Dueño de una singular historia, el artista chileno-peruano acostumbra enfrentarse al lente para ponerse en la piel de sus ancestros de gran prosapia. Es cuando aparecen las figuras de su familia, todos aristócratas, colonos y próceres que le han dado vida a las dos naciones que lo han visto crecer. Su apuesta, más que una alegoría, es un nostálgico ajuste de cuentas contra la pérdida.

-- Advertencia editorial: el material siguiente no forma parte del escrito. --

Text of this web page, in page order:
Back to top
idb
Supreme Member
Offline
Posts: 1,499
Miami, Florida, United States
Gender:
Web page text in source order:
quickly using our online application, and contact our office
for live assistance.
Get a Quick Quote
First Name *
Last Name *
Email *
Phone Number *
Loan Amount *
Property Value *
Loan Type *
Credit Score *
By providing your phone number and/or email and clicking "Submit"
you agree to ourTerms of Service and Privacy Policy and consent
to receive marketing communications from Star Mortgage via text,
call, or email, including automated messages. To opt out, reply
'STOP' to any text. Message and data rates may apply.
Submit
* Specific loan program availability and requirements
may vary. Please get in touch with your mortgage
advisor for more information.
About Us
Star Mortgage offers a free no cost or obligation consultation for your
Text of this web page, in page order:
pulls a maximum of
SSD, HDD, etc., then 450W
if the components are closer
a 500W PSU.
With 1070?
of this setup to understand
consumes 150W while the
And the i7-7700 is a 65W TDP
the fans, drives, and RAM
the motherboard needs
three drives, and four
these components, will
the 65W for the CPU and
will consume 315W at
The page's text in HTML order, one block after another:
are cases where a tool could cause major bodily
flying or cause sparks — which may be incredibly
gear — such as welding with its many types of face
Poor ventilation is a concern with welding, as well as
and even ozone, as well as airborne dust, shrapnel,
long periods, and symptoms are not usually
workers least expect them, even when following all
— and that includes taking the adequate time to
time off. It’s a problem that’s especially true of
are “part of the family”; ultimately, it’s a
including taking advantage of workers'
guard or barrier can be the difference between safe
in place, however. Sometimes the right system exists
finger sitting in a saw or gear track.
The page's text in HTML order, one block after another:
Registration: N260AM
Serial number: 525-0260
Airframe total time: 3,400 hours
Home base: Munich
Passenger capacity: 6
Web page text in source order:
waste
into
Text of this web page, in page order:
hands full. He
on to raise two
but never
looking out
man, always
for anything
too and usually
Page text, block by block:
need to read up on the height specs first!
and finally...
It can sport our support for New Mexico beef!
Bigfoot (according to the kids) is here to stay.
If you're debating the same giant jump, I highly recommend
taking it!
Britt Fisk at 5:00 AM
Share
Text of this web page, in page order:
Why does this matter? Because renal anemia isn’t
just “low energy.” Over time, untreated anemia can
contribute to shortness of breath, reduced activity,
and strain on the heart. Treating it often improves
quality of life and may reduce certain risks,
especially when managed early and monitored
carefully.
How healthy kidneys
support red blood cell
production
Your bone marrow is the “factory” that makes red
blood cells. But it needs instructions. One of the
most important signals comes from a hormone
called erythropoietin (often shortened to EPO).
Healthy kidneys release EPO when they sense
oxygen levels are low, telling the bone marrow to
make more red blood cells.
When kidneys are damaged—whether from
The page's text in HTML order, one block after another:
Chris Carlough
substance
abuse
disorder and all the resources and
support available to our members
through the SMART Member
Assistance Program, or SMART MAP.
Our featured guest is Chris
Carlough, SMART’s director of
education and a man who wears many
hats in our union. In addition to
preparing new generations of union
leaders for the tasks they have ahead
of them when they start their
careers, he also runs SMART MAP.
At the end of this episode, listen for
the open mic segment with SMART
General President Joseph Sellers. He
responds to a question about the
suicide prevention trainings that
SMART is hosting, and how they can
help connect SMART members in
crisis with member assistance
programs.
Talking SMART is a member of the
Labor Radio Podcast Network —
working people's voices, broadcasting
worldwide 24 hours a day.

Por Alfredo López J. Fotos Pedro Magnere
Puede subir o bajar de peso, depilarse por completo, someterse a antiguos corsés y fajines. Todo para situarse en el rol de sus ancestros, tanto paternos como maternos. De ese modo, Christian Harald Fuchs Camprubí (46) ocupa el pasado para construir un relato único en el arte contemporáneo.
Con un pie en Santiago y otro en Lima, el ganador de la beca Pollock-Krasner Foundation, viene de exponer en la galería del Centro Cultural Inca Garcilaso del Ministerio de Relaciones Exteriores de Perú y también en el Espacio Valverde de Madrid.
Esta vez nos recibe en la galería NAC, en Vitacura. Ahí, junto a un retrato que expuso en la Fundación Cultural de Providencia, comienza a hilvanar una suerte de arqueología personal.
“Tengo muchos otros cuadros en Santiago, pero esta obra me gusta mucho”, dice. La dama de la imagen es Benjamina Eléspuru y Martínez de Pinillos. Una de sus tías tatarabuelas, hija de próceres de la independencia de Perú y nieta del Alférez Real que representaba al Rey de España en Trujillo. Para lograrlo, confeccionó vestidos de época a la medida, utilizó joyas del patrimonio familiar y posó emulando la misma actitud de templanza de su antepasado.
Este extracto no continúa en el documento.